◆ TASK
Your answer should be the exact lines of the records, starting with the one containing "plugin. This constitutes" and running to the end.

(Beginning of DATA EXTRACT)

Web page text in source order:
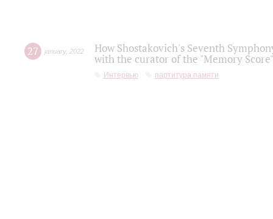
27 january, 2022
How Shostakovich's Seventh
with the curator of the "Memory
Интервью партитура памяти
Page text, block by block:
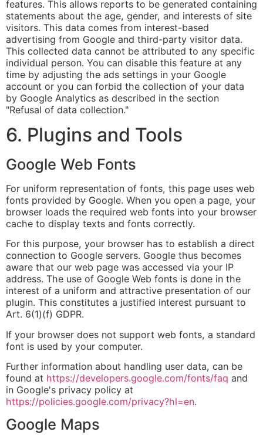
features. This allows reports to be generated containing
statements about the age, gender, and interests of site
visitors. This data comes from interest-based
advertising from Google and third-party visitor data.
This collected data cannot be attributed to any specific
individual person. You can disable this feature at any
time by adjusting the ads settings in your Google
account or you can forbid the collection of your data
by Google Analytics as described in the section
"Refusal of data collection."
6. Plugins and Tools
Google Web Fonts
For uniform representation of fonts, this page uses web
fonts provided by Google. When you open a page, your
browser loads the required web fonts into your browser
cache to display texts and fonts correctly.
For this purpose, your browser has to establish a direct
connection to Google servers. Google thus becomes
aware that our web page was accessed via your IP
address. The use of Google Web fonts is done in the
interest of a uniform and attractive presentation of our
plugin. This constitutes a justified interest pursuant to
Art. 6(1)(f) GDPR.
If your browser does not support web fonts, a standard
font is used by your computer.
Further information about handling user data, can be
found at https://developers.google.com/fonts/faq and
in Google's privacy policy at
https://policies.google.com/privacy?hl=en.
Google Maps

(End of DATA EXTRACT)

◆ REPLY
plugin. This constitutes a justified interest pursuant to
Art. 6(1)(f) GDPR.
If your browser does not support web fonts, a standard
font is used by your computer.
Further information about handling user data, can be
found at https://developers.google.com/fonts/faq and
in Google's privacy policy at
https://policies.google.com/privacy?hl=en.
Google Maps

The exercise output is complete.